# Assigned task
Keep every line in which "benefit" occurs and drop the rest of the data.

# Data supplied
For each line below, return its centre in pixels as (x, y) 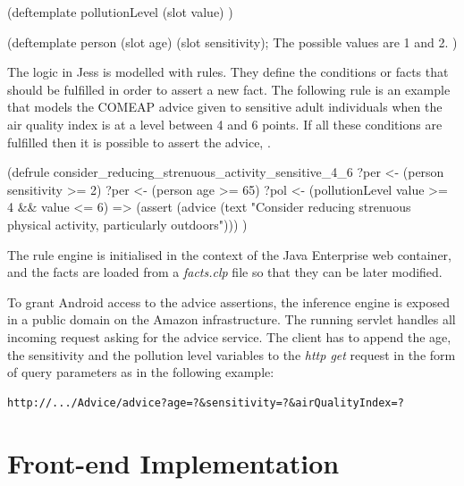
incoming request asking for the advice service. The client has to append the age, (229, 336)
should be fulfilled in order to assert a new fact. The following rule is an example (229, 89)
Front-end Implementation (173, 463)
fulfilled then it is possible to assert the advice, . (139, 142)
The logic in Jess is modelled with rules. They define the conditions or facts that (228, 72)
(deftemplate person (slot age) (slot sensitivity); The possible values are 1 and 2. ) (232, 42)
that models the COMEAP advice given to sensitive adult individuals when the (225, 107)
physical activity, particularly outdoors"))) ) (127, 224)
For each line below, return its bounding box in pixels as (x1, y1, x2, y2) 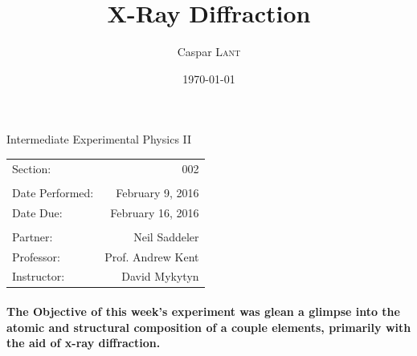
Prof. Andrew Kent (104, 248, 199, 265)
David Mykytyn (121, 268, 199, 285)
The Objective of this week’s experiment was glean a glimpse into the (6, 303, 400, 320)
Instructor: (12, 268, 65, 285)
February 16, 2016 (110, 204, 199, 220)
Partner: (12, 228, 53, 245)
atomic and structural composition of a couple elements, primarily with (6, 318, 411, 335)
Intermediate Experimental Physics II (6, 131, 192, 148)
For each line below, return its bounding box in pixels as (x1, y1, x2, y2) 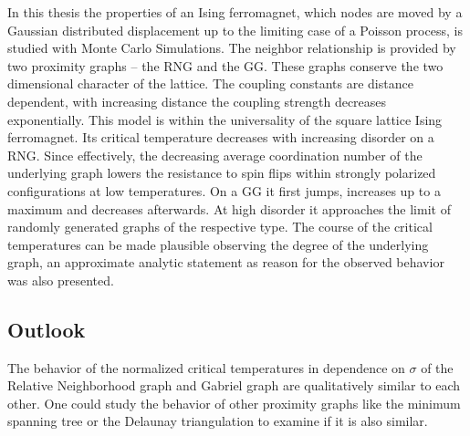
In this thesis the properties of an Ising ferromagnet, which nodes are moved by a (7, 3, 463, 21)
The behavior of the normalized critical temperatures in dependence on (7, 358, 405, 377)
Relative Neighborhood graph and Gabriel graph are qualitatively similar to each (7, 376, 461, 395)
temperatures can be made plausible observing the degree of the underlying (7, 234, 429, 254)
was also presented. (7, 270, 114, 289)
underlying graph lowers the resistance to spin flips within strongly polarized (7, 163, 436, 182)
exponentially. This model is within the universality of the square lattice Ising (7, 109, 443, 129)
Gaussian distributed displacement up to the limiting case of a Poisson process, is (7, 20, 463, 39)
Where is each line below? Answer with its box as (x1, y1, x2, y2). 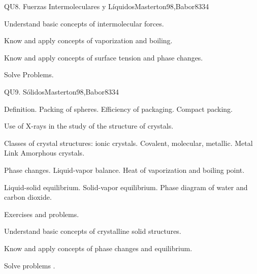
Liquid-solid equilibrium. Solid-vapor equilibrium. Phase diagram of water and (4, 181, 248, 192)
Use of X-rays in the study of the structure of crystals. (4, 120, 174, 131)
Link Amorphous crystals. (4, 147, 85, 158)
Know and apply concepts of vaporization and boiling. (4, 35, 173, 46)
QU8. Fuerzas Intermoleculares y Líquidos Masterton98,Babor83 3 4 (4, 1, 209, 11)
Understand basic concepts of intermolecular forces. (4, 18, 164, 28)
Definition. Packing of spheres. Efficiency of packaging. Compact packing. (4, 103, 233, 114)
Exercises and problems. (4, 208, 79, 219)
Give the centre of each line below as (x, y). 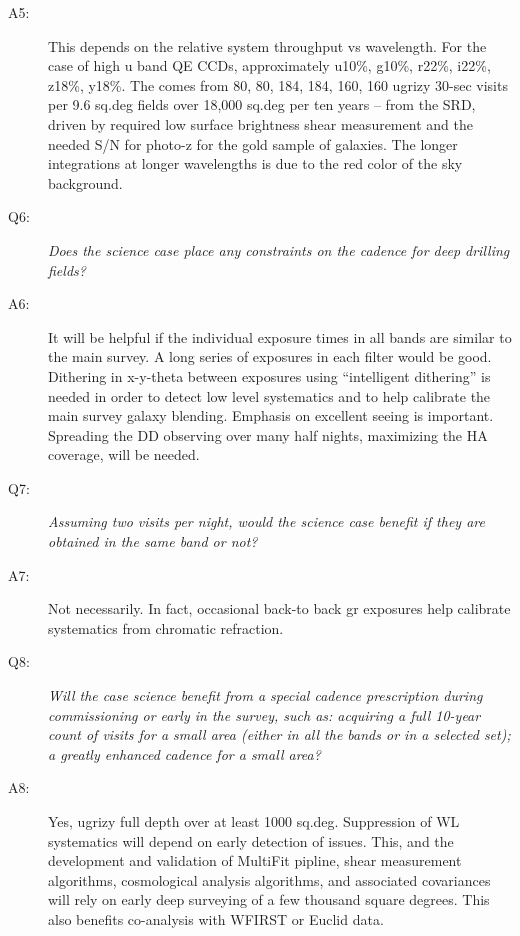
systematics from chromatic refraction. (166, 627)
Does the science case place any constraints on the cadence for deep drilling (279, 249)
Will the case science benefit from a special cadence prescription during (265, 695)
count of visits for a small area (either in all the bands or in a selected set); (279, 734)
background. (85, 182)
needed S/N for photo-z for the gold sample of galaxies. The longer (253, 143)
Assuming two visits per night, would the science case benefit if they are (266, 521)
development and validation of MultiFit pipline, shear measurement (255, 860)

# Finished exercise
Will the case science benefit from a special cadence prescription during (265, 695)
Assuming two visits per night, would the science case benefit if they are (266, 521)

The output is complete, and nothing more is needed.